La teleología económica del poder
Humberto Decarli* / El Mundo (Venezuela) - 04/11/09

La orientación de un gobierno siempre tiene una finalidad y se expresa por los hechos que la delatan. La experiencia latinoamericana del populismo es denotativa al respecto porque su vocinglería siempre apunta a la defensa de los débiles pero los resultados son distintos. Como lo demostraba la actriz Elaine Page en la Ópera Rock Evita, Eva Duarte le quitaba dinero a los ricos, se embolsillaba  la mayor parte y unas migajas iban a los desposeídos.

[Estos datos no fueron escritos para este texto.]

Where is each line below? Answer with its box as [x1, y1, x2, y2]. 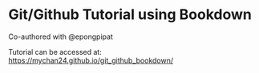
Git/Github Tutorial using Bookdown [8, 6, 253, 24]
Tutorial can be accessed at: [8, 47, 102, 56]
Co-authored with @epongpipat [8, 32, 114, 41]
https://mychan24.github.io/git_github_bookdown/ [8, 56, 174, 65]
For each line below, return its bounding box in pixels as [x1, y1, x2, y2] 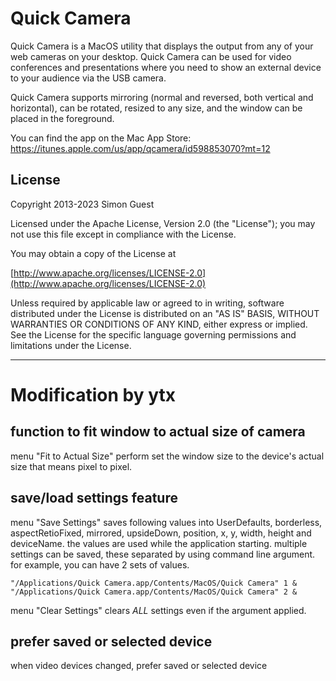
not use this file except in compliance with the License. [10, 228, 237, 240]
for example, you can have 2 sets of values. [10, 558, 190, 571]
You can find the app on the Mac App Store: [10, 132, 192, 144]
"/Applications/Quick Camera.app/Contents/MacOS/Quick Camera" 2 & [10, 587, 298, 597]
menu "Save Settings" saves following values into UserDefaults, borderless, [10, 516, 323, 528]
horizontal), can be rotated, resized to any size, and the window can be [10, 102, 303, 114]
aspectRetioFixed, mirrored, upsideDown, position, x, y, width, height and [10, 527, 312, 539]
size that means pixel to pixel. [10, 460, 133, 472]
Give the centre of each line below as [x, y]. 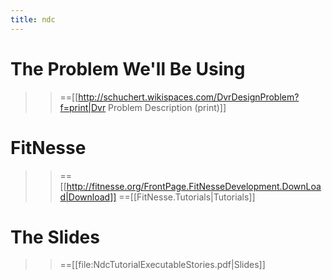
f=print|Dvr [83, 107]
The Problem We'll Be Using [128, 68]
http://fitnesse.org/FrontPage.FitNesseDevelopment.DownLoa [194, 186]
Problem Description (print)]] [167, 107]
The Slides [55, 237]
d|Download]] [88, 197]
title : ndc [33, 19]
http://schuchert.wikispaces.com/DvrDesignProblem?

Los casos ocurridos en nuestra región son diáfanos al respecto.
El peronismo se desvivía por los descamisados pero se inclinaba hacia los sectores pudientes. Igual sucedió en Brasil con Getulio Vargas, Arnulfo Arias en Panamá, Velasco Alvarado en Perú, Velasco Ibarra en Ecuador  y la democracia clientelar venezolana con sus emblemáticos líderes C.A. Pérez y Hugo Chávez.

Ante un
discurso aparente de justicia social subyace la esencia del populismo: ser una praxis para favorecer a los segmentos más poderosos. El ejemplo más diáfano lo apreciamos en la gestión del actual presidente venezolano. Dueño de una filípica reivindicatoria de los pobres, la niega con los resultados de su gestión.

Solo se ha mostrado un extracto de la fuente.